You're beginning to hear longtime Republicans talk seriously about the possibility that Trump could actually win this nomination. And, of course, that's when those Hispanic voters could become a major problem for the party. There's something else here. Ben Carson, the neurosurgeon, is No. 2. There's a real anti-politician mood in the electorate.

Now, he's had radio and TV ads in Iowa talking about Washington being broken. His favorability rating is almost 80 percent. The person for whom this poll is most disappointing on the Republican side is Scott Walker, who had been leading the pack in Iowa, but he's pulling in less than half the support he did last May.

MONTAGNE: Well, on the Democratic side, there was some bad news in this poll for the front-runner because it puts Bernie Sanders within striking distance of Hillary Clinton.

ROBERTS: Yes, she's lost a third of her support since the last Iowa poll, and he's just seven points back.
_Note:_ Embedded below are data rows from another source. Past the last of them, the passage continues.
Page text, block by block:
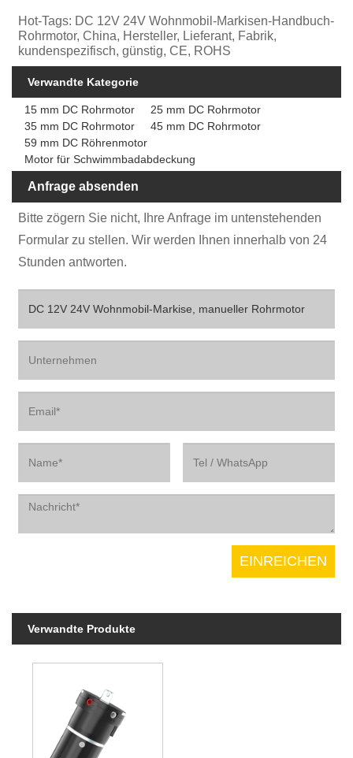
Hot-Tags: DC 12V 24V Wohnmobil-Markisen-Handbuch-
Rohrmotor, China, Hersteller, Lieferant, Fabrik,
kundenspezifisch, günstig, CE, ROHS
Verwandte Kategorie
15 mm DC Rohrmotor
25 mm DC Rohrmotor
35 mm DC Rohrmotor
45 mm DC Rohrmotor
59 mm DC Röhrenmotor
Motor für Schwimmbadabdeckung
Anfrage absenden
Bitte zögern Sie nicht, Ihre Anfrage im untenstehenden
Formular zu stellen. Wir werden Ihnen innerhalb von 24
Stunden antworten.
Verwandte Produkte

She's at 37 percent, putting her under 50 for the first time. The pollster argues that these results look a lot like 2008 when Clinton was running ahead and then, of course, ended up losing to Obama. But the Clinton forces say their campaign this time around is nothing like that one. They understand that this is a game of organization and delegates.

They insist they have a team in place to get people to the caucuses on a cold night in February. And at the DNC meeting last week, Clinton was rounding up commitments from the so-called superdelegates - the party officeholders who have votes at the convention. We'll see if that kind of traditional game works in a year when the voters seem to be ready to score some upsets. And we also don't know what happens when Hillary Clinton has to appear before congressional committees this fall.

MONTAGNE: Well, let's spend a minute or so talking about the current president. Obama is scheduled to go to Alaska today, where he's announced that he's changing the name of America's tallest mountain, and he is getting some flak for that.

ROBERTS: Yes, he said he will change the name of Mount McKinley to the Alaskan native name of Denali. It's already called that by a lot of Alaskans. And the two Republican senators there praised the move, with Lisa Murkowski saying it shows respect to the Athabascan people of Alaska. But the Ohioans are up in arms. That's McKinley's home state. And one Ohioan is John Boehner. They're mad both because they think it insults McKinley and because the president did not go to Congress - seems to be more and more of that going on.

MONTAGNE: Well, before I let you go, you were in your hometown of New Orleans over the weekend for the commemoration of the 10th anniversary of Hurricane Katrina. Cokie, is there something in particular you'd like to say about that?

ROBERTS: Well, the city looks great. It's lively of course. The food and music are wonderful. Lots of young people and businesses are moving in. It has ended homelessness among veterans. More young African-American males are graduating from high school than the national average.

But, as NPR reporting told us over the last few weeks, some places are hardly back at all. So it's important to keep the effort going. All the great foundations and churches and businesses and government programs that have helped get New Orleans to this point can't go away now. So the commitment has to be strong so everyone can benefit from the effort to build back better.

MONTAGNE: Cokie, always a pleasure. That's Cokie Roberts.